# [FAILED] Wake-On-Lan fails over Internet

## midnite

i have just sorted WOL on my Gentoo box (in this post). Now i would like to wake my computer over the Internet, as i am going to study overseas soon.   :Cool: 

i guess, as long as i have made it within LAN, it won't be a problem to do it over the Internet. My goal should be letting the magic packet route through the Internet, reach my router at my public IP, and do NAT port forwarding to my box (or just broadcast it within the LAN). Wiki Wake on Internet does say something similar to this. *wiki wrote:*   

> In the absence of a VPN, a computer connected to a router can be woken if a magic packet sent over the Internet is routed to it. This requires any firewall to be set up to allow entry of the WOL signal to a specified port. The port can be forwarded to the computer to be woken up; or some routers permit the packet to be broadcast to the entire LAN.

 

Yet i failed...

First, i don't find WOL related settings, nor broadcast settings in my router configure webpage. Then i use NAT virtual server port forwarding. i tried with forwarding both port 7 & 9. For the destination IP, i have tried192.168.1.2 (my box)

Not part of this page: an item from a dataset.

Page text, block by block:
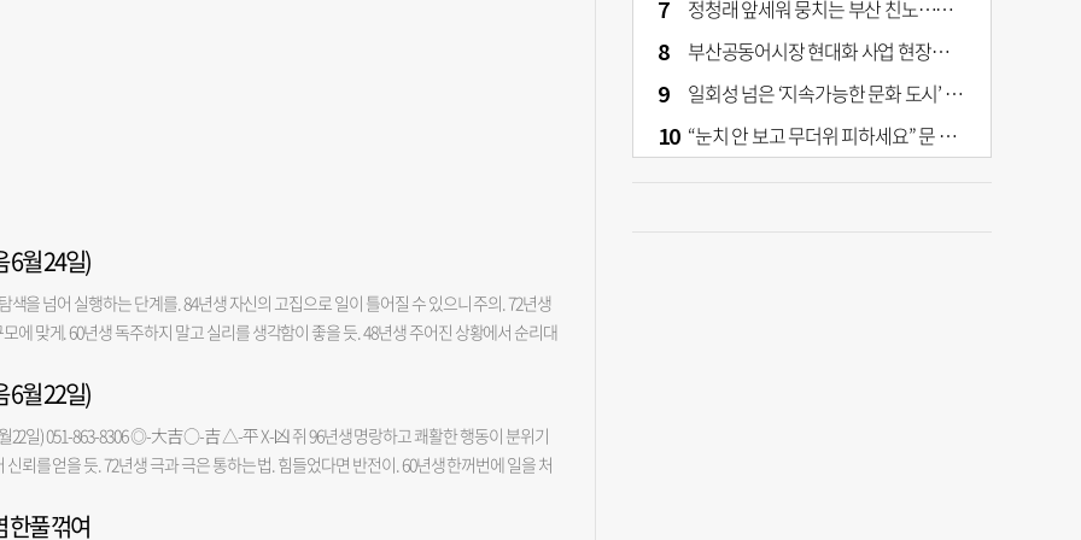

192.168.1.1 (should be the router itself)

192.168.1.0

192.168.1.255

255.255.255.255

0.0.0.0But ALL failed   :Crying or Very sad: 

i used this web based magic packet generator, and also a software run in a computer within the LAN (but use destination=my public IP) for testing. But, as i have said, all fail.

It is even odd that i have set the demilitarized zone (DMZ) to 192.168.1.2 (my box), it still does not work!!! (how come?)

i doubt,if that web based magic packet generator is generating valid magic packets?

if it is fine for me to generate a packet to my public IP from a computer within the LAN?

if WOL accepts only UDP, but not TCP? and UDP can be lost easily...

if i can set my router to broadcast packets going to port 7 & 9? i suppose, forwarding to 192.168.1.255 or 255.255.255.255 should work?

Any input is greatly appreciated!!!

----------

## wah_wah_69

I've heard about routers blocking magic packets without possibility to fix without a firmware change.

Here's a tcl/tk script for generating/sending the magic packet, it uses by default UDP 32767.

http://wiki.tcl.tk/15423

Searching for on google "wake on lan 32767" hits a lot of interesting results.

----------

## desultory

Moved from Off the Wall to Networking & Security.

----------

## dmpogo

Properly, your router should forward the port that Magic Packet generator uses to LAN broadcast address, i.e. 192.168.1.255.

You need to make sure what exactly port the your generator uses. It may not be 7 or 9. For example net-misc/wol  uses port 40000

by default (but it allows to choose it to your liking), if man page is to be believed.

Even then, it is not assured that Magic Packet will reach your router, since it may be blocked along the way by ISP routers.

----------

## Naib

can you remote login to your router?

There are 3 methods I can use to WoL a machine at home when I am elsewhere

1) my router (which I can enable to config on the WAN) has a WoL option 

2) my router is linux-based and I can ssh into it

3) I have a server always on which I can ssh into and use a python script to WoL other machines

----------

## devilheart

why don't you set up a vpn? it should be safer if you want to do operations over internet

----------

## midnite

Thanks ALL of you guys for helping!!!

First of all, i would like to ask: Is there anyone can wake their computer by the depicus web-based program?

(this one: http://www.depicus.com/wake-on-lan/woli.aspx)

To prove where is the problem, this is essential as i use that for testing WOL over Internet. So, would you please do me a little favour?   :Wink:   (i think sending from a pc within LAN to my public IP may not work and may make things complicated)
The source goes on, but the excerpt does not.